(Exercise prompt) Look through the data below and return each line where "days" appears.

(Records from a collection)
________

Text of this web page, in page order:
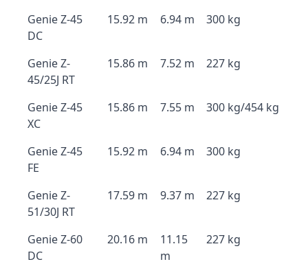
Genie Z-45
DC
15.92 m 6.94 m 300 kg
Genie Z-
45/25J RT
15.86 m 7.52 m 227 kg
Genie Z-45
XC
15.86 m 7.55 m 300 kg/454 kg
Genie Z-45
FE
15.92 m 6.94 m 300 kg
Genie Z-
51/30J RT
17.59 m 9.37 m 227 kg
Genie Z-60
DC
20.16 m
11.15
m
227 kg
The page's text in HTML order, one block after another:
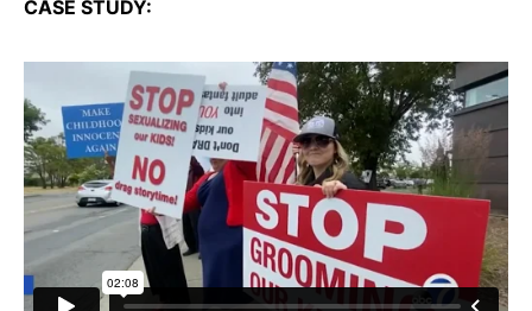
CASE STUDY:
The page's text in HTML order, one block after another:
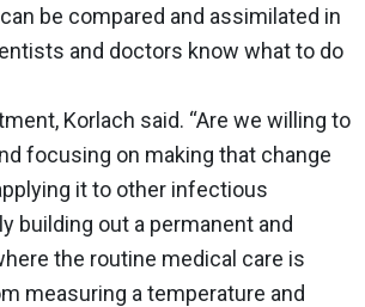
be compared and assimilated in
and doctors know what to do
Korlach said. “Are we willing to
focusing on making that change
it to other infectious
building out a permanent and
the routine medical care is
measuring a temperature and
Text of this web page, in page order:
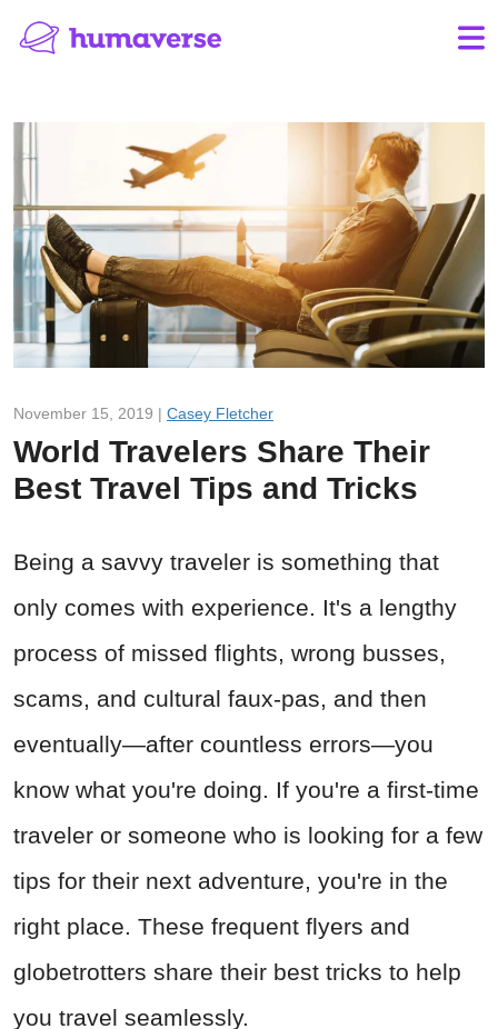
November 15, 2019 | Casey Fletcher
World Travelers Share Their
Best Travel Tips and Tricks
Being a savvy traveler is something that
only comes with experience. It's a lengthy
process of missed flights, wrong busses,
scams, and cultural faux-pas, and then
eventually—after countless errors—you
know what you're doing. If you're a first-time
traveler or someone who is looking for a few
tips for their next adventure, you're in the
right place. These frequent flyers and
globetrotters share their best tricks to help
you travel seamlessly.
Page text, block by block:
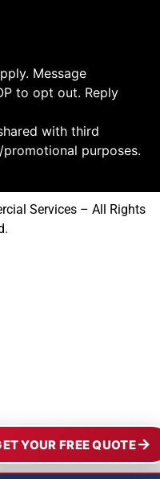
Message
to opt out. Reply
with third
purposes.
Services – All Rights
YOUR FREE QUOTE
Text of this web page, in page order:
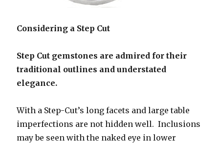
Considering a Step Cut
Step Cut gemstones are admired for their
traditional outlines and understated
elegance.
With a Step-Cut’s long facets and large table
imperfections are not hidden well. Inclusions
may be seen with the naked eye in lower
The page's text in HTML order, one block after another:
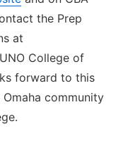
the Prep
at
College of
forward to this
community
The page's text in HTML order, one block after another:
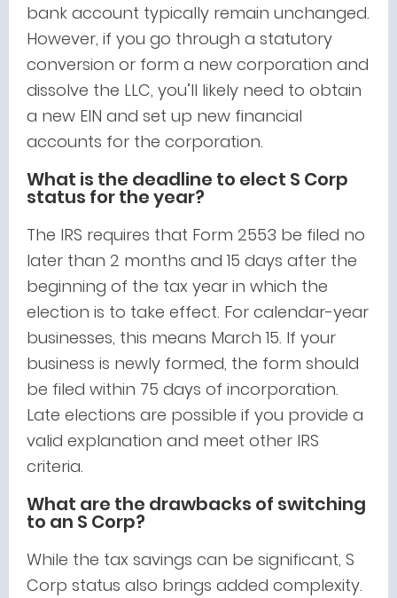
bank account typically remain unchanged.
However, if you go through a statutory
conversion or form a new corporation and
dissolve the LLC, you’ll likely need to obtain
a new EIN and set up new financial
accounts for the corporation.
What is the deadline to elect S Corp
status for the year?
The IRS requires that Form 2553 be filed no
later than 2 months and 15 days after the
beginning of the tax year in which the
election is to take effect. For calendar-year
businesses, this means March 15. If your
business is newly formed, the form should
be filed within 75 days of incorporation.
Late elections are possible if you provide a
valid explanation and meet other IRS
criteria.
What are the drawbacks of switching
to an S Corp?
While the tax savings can be significant, S
Corp status also brings added complexity.
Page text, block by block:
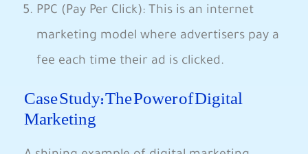
PPC‍ (Pay Per ⁢Click): ⁤This ‍is an ⁣internet
marketing ⁢model ‌where ⁣advertisers pay a
fee each time ⁢their⁢ ad is clicked.
Case Study: The Power of Digital
Marketing
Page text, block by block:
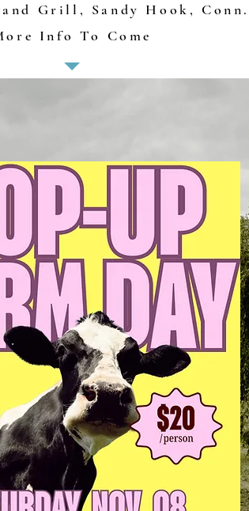
Grill, Sandy Hook, Conn.
Info To Come
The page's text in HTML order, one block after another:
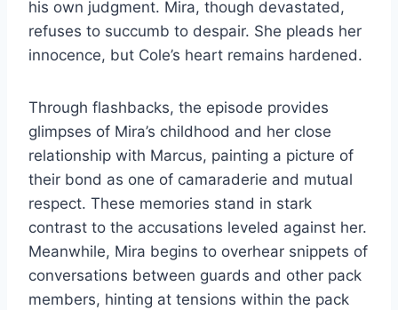
his own judgment. Mira, though devastated,
refuses to succumb to despair. She pleads her
innocence, but Cole’s heart remains hardened.
Through flashbacks, the episode provides
glimpses of Mira’s childhood and her close
relationship with Marcus, painting a picture of
their bond as one of camaraderie and mutual
respect. These memories stand in stark
contrast to the accusations leveled against her.
Meanwhile, Mira begins to overhear snippets of
conversations between guards and other pack
members, hinting at tensions within the pack
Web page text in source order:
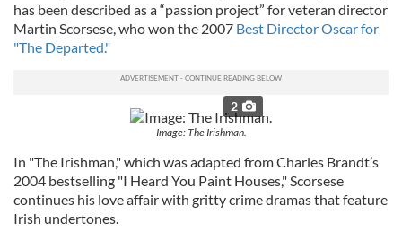
has been described as a “passion project” for veteran director
Martin Scorsese, who won the 2007 Best Director Oscar for
"The Departed."
2
Image: The Irishman.
In "The Irishman," which was adapted from Charles Brandt’s
2004 bestselling "I Heard You Paint Houses," Scorsese
continues his love affair with gritty crime dramas that feature
Irish undertones.
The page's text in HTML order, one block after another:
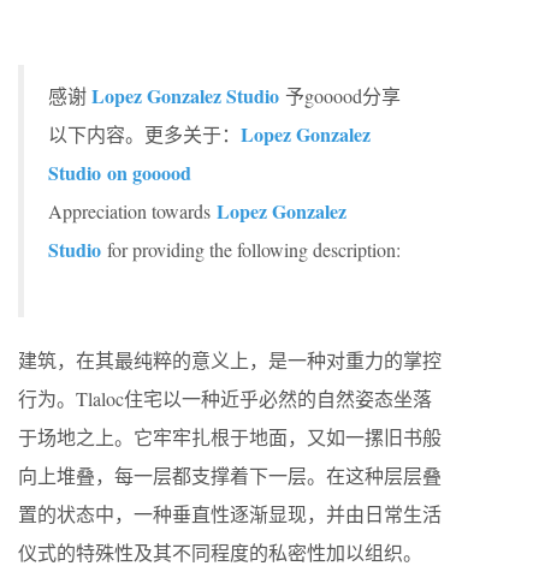
感谢Lopez Gonzalez Studio 予gooood分享
以下内容。更多关于： Lopez Gonzalez
Studio on gooood
Appreciation towards Lopez Gonzalez
Studio for providing the following description:
建筑，在其最纯粹的意义上，是一种对重力的掌控
行为。Tlaloc住宅以一种近乎必然的自然姿态坐落
于场地之上。它牢牢扎根于地面，又如一摞旧书般
向上堆叠，每一层都支撑着下一层。在这种层层叠
置的状态中，一种垂直性逐渐显现，并由日常生活
仪式的特殊性及其不同程度的私密性加以组织。
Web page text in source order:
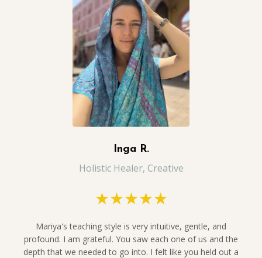
Inga R.
Holistic Healer, Creative
★★★★★
Mariya's teaching style is very intuitive, gentle, and
profound. I am grateful. You saw each one of us and the
depth that we needed to go into. I felt like you held out a
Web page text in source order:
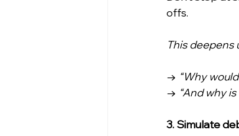
offs.
This
→ “Why
→ “And why
3. Simulate
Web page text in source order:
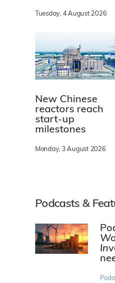
Tuesday, 4 August 2026
New Chinese
reactors reach
start-up
milestones
Monday, 3 August 2026
Podcasts &
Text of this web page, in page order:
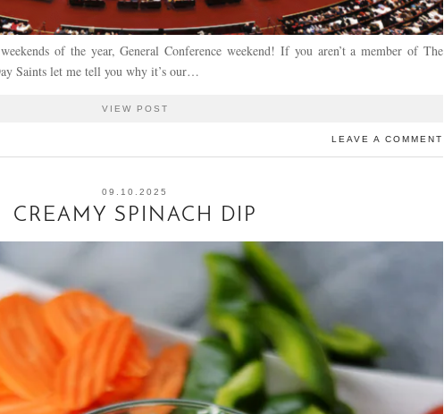
of the year, General Conference weekend! If you aren’t a member of The
Saints let me tell you why it’s our…
VIEW POST
LEAVE A COMMENT
09.10.2025
CREAMY SPINACH DIP
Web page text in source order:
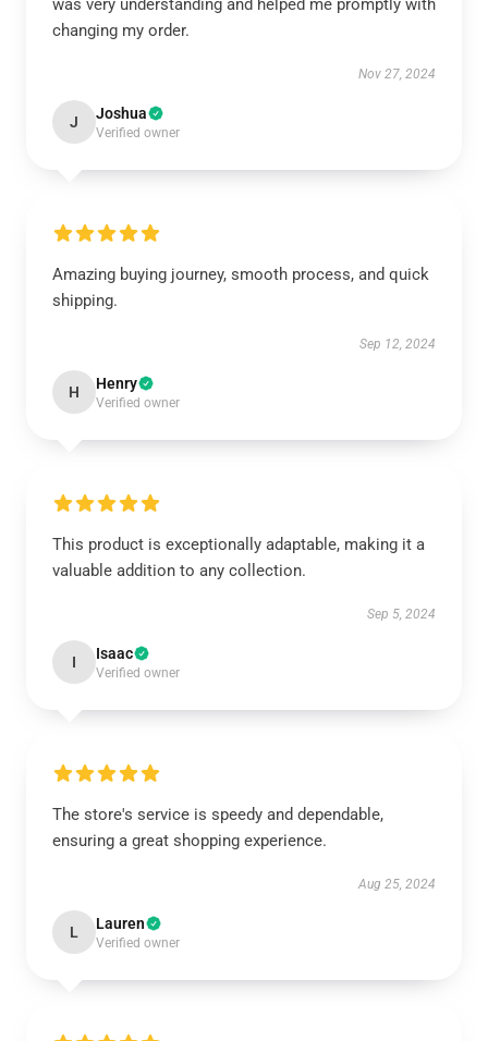
was very understanding and helped me promptly with
changing my order.
Nov 27, 2024
J Joshua
Verified owner
Amazing buying journey, smooth process, and quick
shipping.
Sep 12, 2024
H Henry
Verified owner
This product is exceptionally adaptable, making it a
valuable addition to any collection.
Sep 5, 2024
I Isaac
Verified owner
The store's service is speedy and dependable,
ensuring a great shopping experience.
Aug 25, 2024
L Lauren
Verified owner
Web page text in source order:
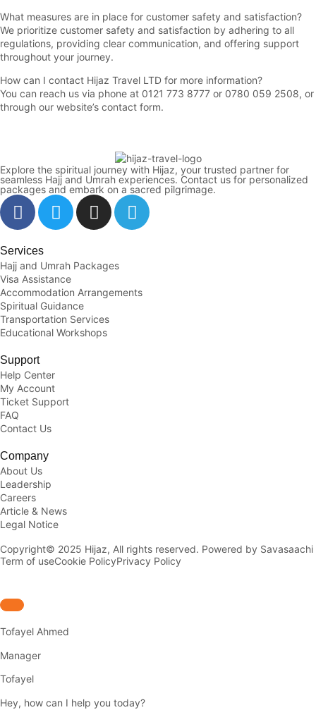
What measures are in place for customer safety and satisfaction?
We prioritize customer safety and satisfaction by adhering to all
regulations, providing clear communication, and offering support
throughout your journey.
How can I contact Hijaz Travel LTD for more information?
You can reach us via phone at 0121 773 8777 or 0780 059 2508, or
through our website’s contact form.
Explore the spiritual journey with Hijaz, your trusted partner for
seamless Hajj and Umrah experiences. Contact us for personalized
packages and embark on a sacred pilgrimage.
Services
Hajj and Umrah Packages
Visa Assistance
Accommodation Arrangements
Spiritual Guidance
Transportation Services
Educational Workshops
Support
Help Center
My Account
Ticket Support
FAQ
Contact Us
Company
About Us
Leadership
Careers
Article & News
Legal Notice
Copyright© 2025 Hijaz, All rights reserved. Powered by Savasaachi
Term of useCookie PolicyPrivacy Policy
Tofayel Ahmed
Manager
Tofayel
Hey, how can I help you today?

________

(Solution for this task)
later than 2 months and 15 days after the
be filed within 75 days of incorporation.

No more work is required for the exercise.